Assay time is critical. Each assay needs to beoptimized and performed at the peak response time. Different cells may respond differently to a growth factor or cytokine. We suggest repeating our QC assay using same indicator cells as suggested in the manual to see if you can obtain a similar response. In addition, serum may be masking the response. Serum starvation might be needed for certain types of assays.

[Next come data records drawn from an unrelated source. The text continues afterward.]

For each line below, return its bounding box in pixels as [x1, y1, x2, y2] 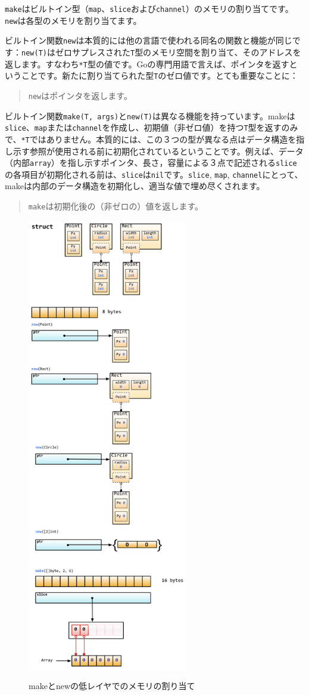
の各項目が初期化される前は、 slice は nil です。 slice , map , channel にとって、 [5, 168, 303, 180]
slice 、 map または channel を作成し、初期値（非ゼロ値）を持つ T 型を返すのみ [5, 121, 298, 134]
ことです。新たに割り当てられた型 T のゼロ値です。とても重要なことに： [21, 69, 298, 82]
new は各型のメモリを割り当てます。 [5, 14, 142, 26]
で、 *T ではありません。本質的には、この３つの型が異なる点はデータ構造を [5, 132, 296, 145]
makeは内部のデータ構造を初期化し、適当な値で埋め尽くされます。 [5, 180, 265, 192]
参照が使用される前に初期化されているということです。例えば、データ [29, 144, 304, 157]
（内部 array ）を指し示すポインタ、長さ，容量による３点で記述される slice [5, 156, 297, 169]
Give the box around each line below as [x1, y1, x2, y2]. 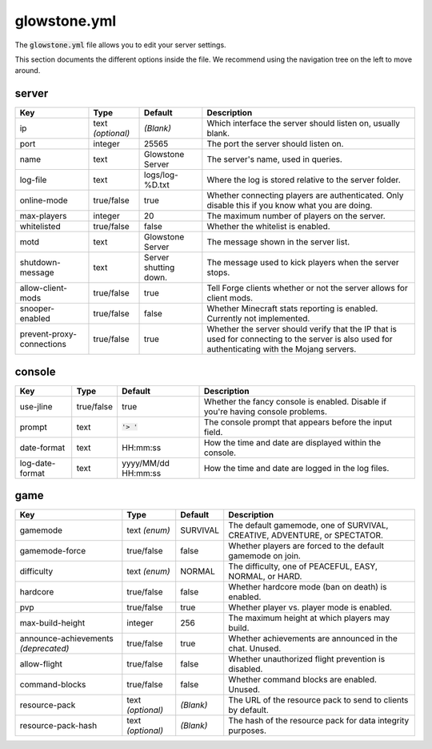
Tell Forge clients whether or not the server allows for [206, 283, 408, 294]
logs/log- [144, 169, 179, 180]
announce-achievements [19, 633, 114, 644]
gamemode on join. [228, 550, 302, 562]
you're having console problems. [203, 405, 328, 417]
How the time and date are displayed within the [203, 437, 382, 448]
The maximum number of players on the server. [206, 211, 386, 222]
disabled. [228, 663, 263, 675]
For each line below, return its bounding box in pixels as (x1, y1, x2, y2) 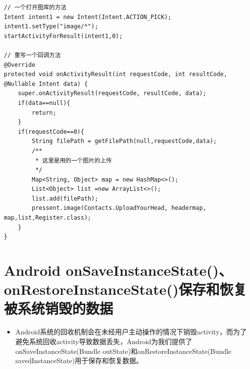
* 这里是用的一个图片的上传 (35, 157, 112, 164)
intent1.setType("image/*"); (4, 23, 98, 30)
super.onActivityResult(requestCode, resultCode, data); (18, 90, 207, 97)
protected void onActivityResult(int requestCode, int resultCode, (4, 71, 228, 78)
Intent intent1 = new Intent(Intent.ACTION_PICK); (4, 13, 172, 20)
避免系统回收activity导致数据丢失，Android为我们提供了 (15, 336, 192, 346)
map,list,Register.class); (4, 214, 91, 222)
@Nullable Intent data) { (4, 80, 88, 87)
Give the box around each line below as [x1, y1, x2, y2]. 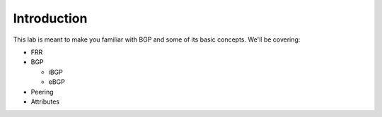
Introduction [13, 11, 88, 26]
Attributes [30, 97, 60, 106]
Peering [30, 87, 54, 96]
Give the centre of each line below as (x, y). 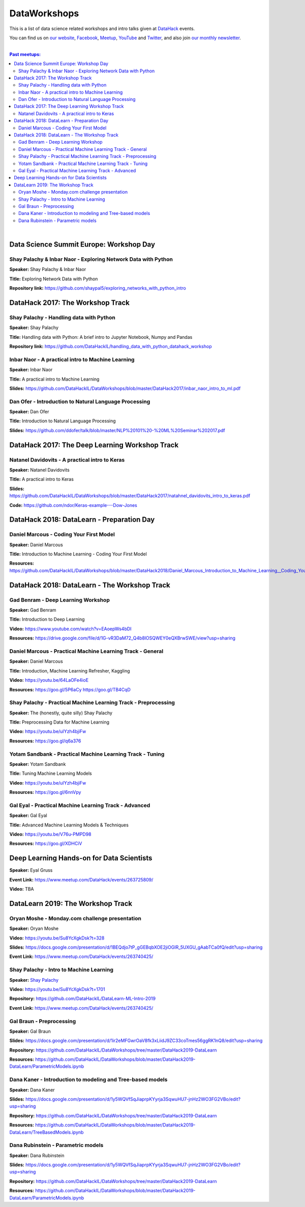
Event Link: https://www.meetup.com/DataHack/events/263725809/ (81, 879)
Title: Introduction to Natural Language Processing (63, 421)
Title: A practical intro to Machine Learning (54, 379)
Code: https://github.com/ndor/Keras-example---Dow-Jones (73, 505)
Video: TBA (22, 889)
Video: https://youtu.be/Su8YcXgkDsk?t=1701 (57, 989)
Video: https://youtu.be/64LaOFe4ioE (49, 680)
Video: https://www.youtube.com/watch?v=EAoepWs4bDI (70, 629)
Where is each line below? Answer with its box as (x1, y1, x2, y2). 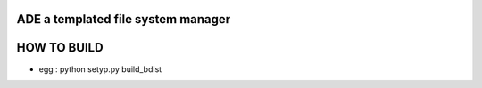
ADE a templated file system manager (16, 12, 231, 27)
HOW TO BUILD (16, 40, 104, 55)
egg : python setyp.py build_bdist (38, 63, 162, 75)
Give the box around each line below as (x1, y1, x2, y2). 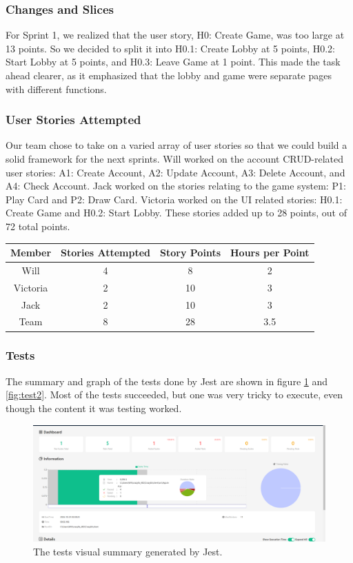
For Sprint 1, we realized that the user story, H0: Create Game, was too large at (6, 28, 345, 42)
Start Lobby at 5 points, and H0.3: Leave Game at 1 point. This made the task (6, 54, 341, 69)
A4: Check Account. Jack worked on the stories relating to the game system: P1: (6, 178, 346, 193)
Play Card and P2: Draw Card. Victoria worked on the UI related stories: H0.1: (6, 192, 343, 206)
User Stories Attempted (6, 111, 141, 128)
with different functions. (6, 81, 107, 96)
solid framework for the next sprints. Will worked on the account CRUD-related (6, 152, 344, 165)
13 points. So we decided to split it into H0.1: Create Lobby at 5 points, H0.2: (6, 41, 336, 55)
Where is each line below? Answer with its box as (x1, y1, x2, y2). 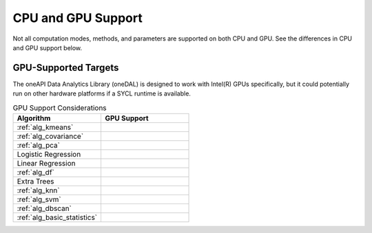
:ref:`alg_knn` (17, 186, 60, 195)
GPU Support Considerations (12, 103, 107, 113)
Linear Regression (17, 159, 76, 168)
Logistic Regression (17, 150, 81, 159)
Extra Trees (17, 177, 54, 186)
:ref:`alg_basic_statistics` (17, 213, 98, 222)
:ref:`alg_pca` (17, 141, 60, 150)
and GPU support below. (12, 43, 83, 52)
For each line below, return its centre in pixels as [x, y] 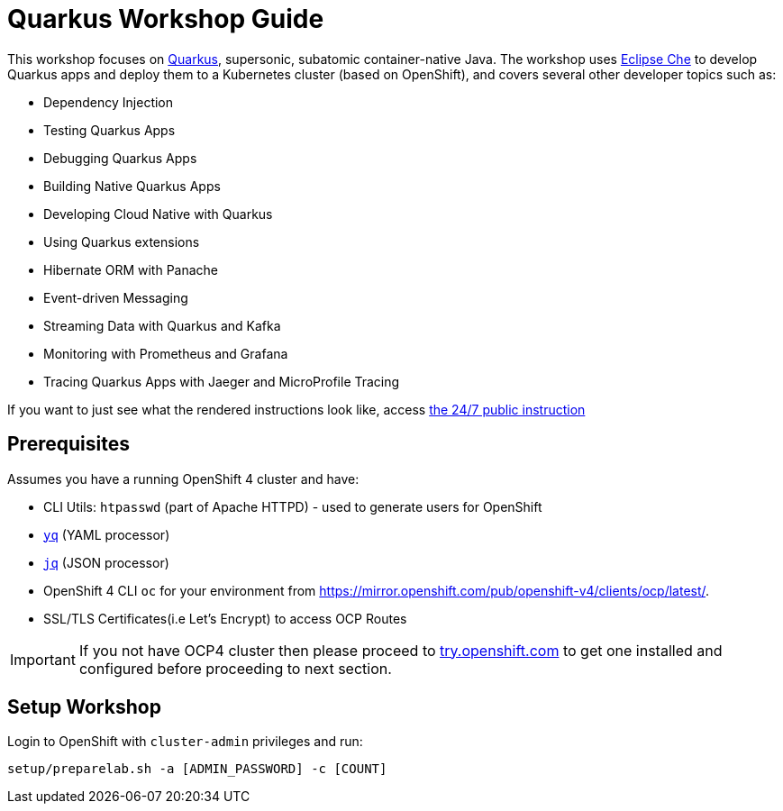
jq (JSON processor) [106, 562]
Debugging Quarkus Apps [120, 158]
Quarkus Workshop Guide [166, 19]
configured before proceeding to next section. [235, 668]
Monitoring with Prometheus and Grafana [166, 353]
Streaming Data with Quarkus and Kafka [162, 325]
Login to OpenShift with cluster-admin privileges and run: [185, 742]
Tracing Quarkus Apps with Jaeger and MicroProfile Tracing [222, 381]
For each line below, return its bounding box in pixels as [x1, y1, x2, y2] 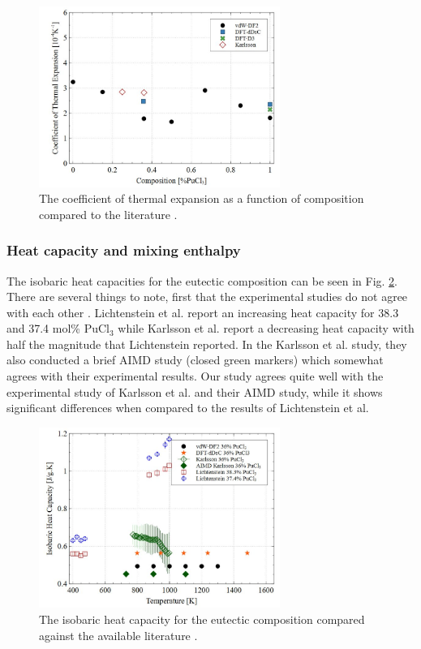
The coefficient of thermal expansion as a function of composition [39, 190, 364, 207]
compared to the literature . [39, 205, 178, 222]
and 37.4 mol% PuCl [6, 320, 110, 337]
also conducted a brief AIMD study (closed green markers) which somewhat [6, 351, 384, 368]
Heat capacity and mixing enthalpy [6, 240, 241, 260]
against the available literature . [39, 626, 198, 643]
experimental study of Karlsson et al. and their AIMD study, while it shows [6, 383, 383, 400]
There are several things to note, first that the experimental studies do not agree [6, 288, 408, 305]
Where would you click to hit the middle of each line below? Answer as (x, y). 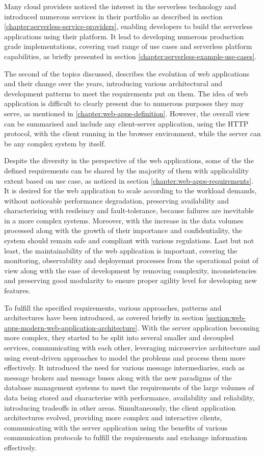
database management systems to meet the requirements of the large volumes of (129, 387)
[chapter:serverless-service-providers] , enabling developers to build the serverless (128, 26)
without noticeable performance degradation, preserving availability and (116, 200)
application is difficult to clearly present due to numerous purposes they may (124, 103)
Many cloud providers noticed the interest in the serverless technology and (120, 6)
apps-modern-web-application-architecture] (71, 327)
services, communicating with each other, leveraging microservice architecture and (132, 347)
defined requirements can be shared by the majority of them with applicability (127, 170)
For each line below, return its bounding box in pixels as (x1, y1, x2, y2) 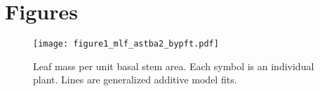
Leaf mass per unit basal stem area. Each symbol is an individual (33, 58, 314, 73)
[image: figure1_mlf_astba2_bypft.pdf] (33, 39, 219, 49)
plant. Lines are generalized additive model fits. (33, 72, 237, 87)
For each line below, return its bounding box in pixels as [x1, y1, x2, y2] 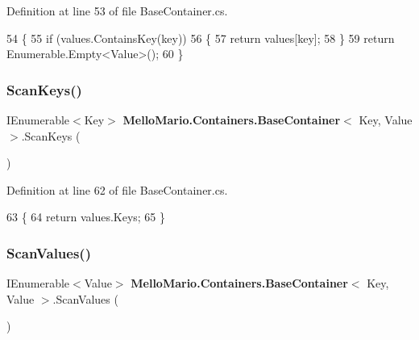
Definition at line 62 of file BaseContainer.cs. [6, 181, 228, 198]
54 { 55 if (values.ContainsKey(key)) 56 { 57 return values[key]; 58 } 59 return [6, 29, 395, 46]
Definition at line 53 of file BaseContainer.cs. [6, 2, 228, 19]
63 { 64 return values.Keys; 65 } [6, 208, 166, 225]
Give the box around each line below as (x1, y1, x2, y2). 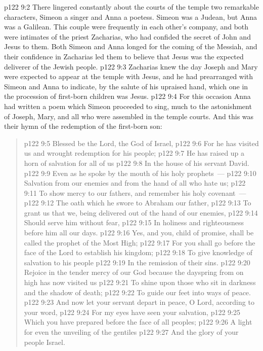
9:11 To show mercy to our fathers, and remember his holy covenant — (24, 187, 246, 198)
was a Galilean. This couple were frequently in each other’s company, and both (4, 21, 249, 32)
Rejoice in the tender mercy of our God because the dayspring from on (24, 267, 244, 277)
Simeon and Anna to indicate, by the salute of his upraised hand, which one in (4, 81, 248, 91)
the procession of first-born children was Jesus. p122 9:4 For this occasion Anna (4, 91, 251, 101)
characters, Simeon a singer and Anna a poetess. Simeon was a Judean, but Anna (4, 11, 257, 22)
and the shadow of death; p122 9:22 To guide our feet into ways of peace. (24, 287, 251, 297)
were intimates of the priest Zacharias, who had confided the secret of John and (4, 31, 251, 42)
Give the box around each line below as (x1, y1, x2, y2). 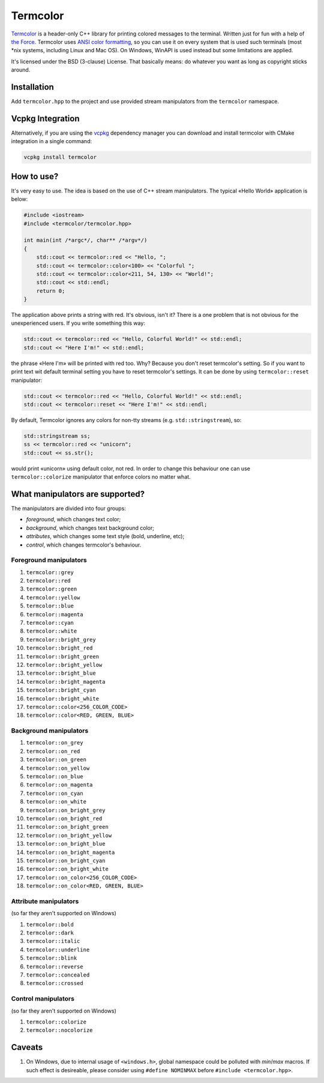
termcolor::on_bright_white (26, 866, 109, 873)
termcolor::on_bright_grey (26, 806, 106, 814)
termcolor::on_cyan (26, 790, 83, 797)
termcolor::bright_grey (26, 636, 96, 643)
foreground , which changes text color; (26, 516, 121, 523)
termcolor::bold (26, 921, 74, 928)
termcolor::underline (26, 946, 90, 953)
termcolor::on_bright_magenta (26, 848, 115, 856)
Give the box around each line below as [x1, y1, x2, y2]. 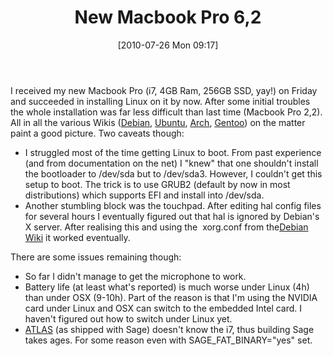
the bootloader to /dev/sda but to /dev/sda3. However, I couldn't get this [24, 167, 323, 180]
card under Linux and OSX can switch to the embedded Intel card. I [24, 302, 303, 314]
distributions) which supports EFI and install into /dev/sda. [24, 189, 265, 201]
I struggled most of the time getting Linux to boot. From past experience [24, 146, 322, 158]
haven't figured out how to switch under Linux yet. [24, 312, 233, 325]
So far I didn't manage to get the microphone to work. [24, 270, 247, 282]
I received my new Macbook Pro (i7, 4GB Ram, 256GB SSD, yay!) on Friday [10, 84, 318, 96]
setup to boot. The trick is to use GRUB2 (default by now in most [24, 178, 291, 190]
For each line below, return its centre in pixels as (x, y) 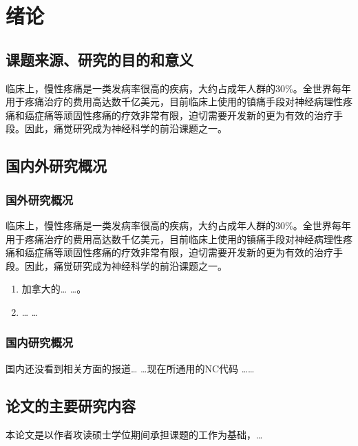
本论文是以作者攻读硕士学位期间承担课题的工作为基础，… (134, 434)
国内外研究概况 (56, 166)
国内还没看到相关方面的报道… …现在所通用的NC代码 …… (130, 368)
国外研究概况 (40, 199)
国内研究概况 (40, 342)
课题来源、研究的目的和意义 (99, 59)
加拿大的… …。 (54, 289)
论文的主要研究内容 (71, 405)
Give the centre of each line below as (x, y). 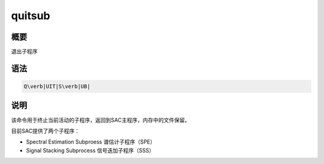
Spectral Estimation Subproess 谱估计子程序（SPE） (91, 142)
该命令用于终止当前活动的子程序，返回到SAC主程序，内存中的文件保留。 (100, 120)
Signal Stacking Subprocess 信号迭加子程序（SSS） (90, 150)
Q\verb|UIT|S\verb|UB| (57, 87)
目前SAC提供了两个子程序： (46, 131)
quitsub (31, 16)
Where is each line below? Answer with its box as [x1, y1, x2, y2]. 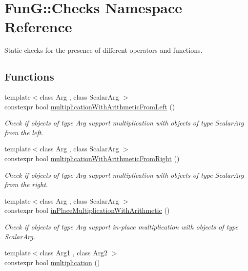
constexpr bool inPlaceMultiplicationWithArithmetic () [4, 205, 170, 215]
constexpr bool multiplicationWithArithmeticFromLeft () [4, 101, 175, 111]
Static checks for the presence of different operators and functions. [4, 45, 203, 55]
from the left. [4, 127, 43, 137]
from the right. [4, 179, 48, 189]
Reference [4, 17, 72, 37]
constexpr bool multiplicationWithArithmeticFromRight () [4, 153, 180, 164]
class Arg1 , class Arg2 [40, 248, 108, 258]
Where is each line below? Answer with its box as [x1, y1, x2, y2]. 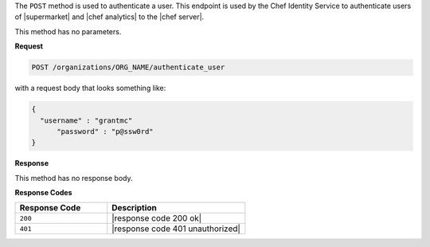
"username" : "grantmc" [40, 116, 133, 125]
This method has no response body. [14, 173, 133, 182]
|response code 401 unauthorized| [111, 223, 240, 234]
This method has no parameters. [14, 26, 122, 36]
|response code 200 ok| [111, 213, 202, 224]
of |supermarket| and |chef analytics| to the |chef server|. [14, 12, 205, 22]
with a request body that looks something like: [14, 84, 166, 93]
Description [111, 202, 157, 214]
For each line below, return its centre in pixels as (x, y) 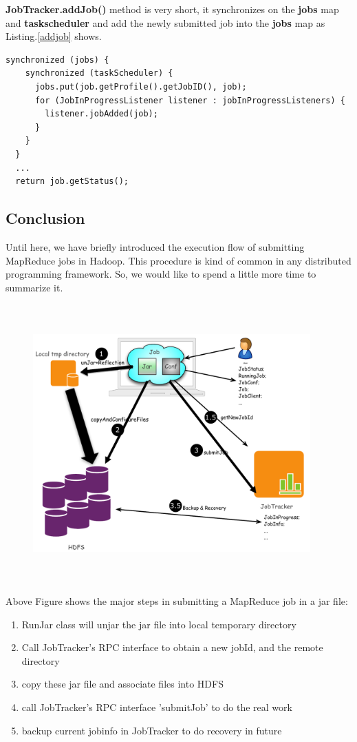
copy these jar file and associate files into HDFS (122, 684)
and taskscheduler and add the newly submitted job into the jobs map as (165, 22)
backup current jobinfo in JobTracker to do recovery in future (152, 730)
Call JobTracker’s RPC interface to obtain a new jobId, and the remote (172, 647)
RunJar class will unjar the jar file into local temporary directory (159, 624)
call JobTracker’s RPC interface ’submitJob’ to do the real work (157, 707)
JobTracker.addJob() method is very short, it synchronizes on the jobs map (172, 9)
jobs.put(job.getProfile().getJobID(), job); (141, 86)
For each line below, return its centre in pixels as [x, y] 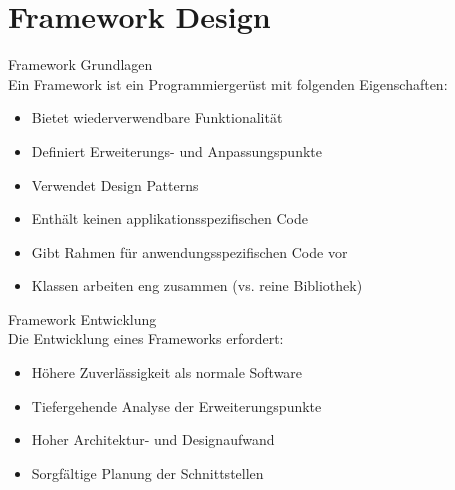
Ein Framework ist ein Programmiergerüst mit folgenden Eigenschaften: [228, 83]
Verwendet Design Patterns [115, 184]
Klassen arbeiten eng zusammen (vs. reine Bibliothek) [197, 285]
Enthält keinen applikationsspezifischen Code [169, 218]
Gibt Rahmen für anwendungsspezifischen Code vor [189, 251]
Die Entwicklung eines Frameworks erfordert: [146, 338]
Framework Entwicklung [82, 318]
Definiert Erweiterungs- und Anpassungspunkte [176, 150]

Recombinant Protein Handling

Our recombinant protein is shipped as lyophilized powder. In most cases, a pellet is visible in the tube or sometimes the pellet has become dislodged and is stuck in the cap or on the side of the vial. A brief centrifugation should bring the pellet to the bottom. However, not all lyophilized proteins are visible with naked eye. In most cases, the visible white pellet is the salt that was present in the original buffer solution, and the size of the pellet may not be directly related to the quantity of the recombinant protein in the vial. If the recombinant protein was in salt-free solvent before lyophilization, the pellet may not be easily visible (it often has a transparent appearance). You can confirm the presence of protein by running a small amount of reconstituted solution on SDS PAGE. In general, a protein band with expected size should be visible with as little as 10 ng of protein loaded on an acrylamide gel.


If the assay does not give a sigmoidal response curve for a given cytokine or chemokine, then no ED50 information will be given. For example, the response curves for many chemotaxis assays are bell shaped rather than sigmoidal (in this case, there will be two concentration points that give 50% of maximum response; one is lower than the concentration induced maximum response, the other at higher concentration). For some of the cytokines and chemokines if the biological activity is determined by chemotaxis assay, we often provide a concentration which gives a significant response.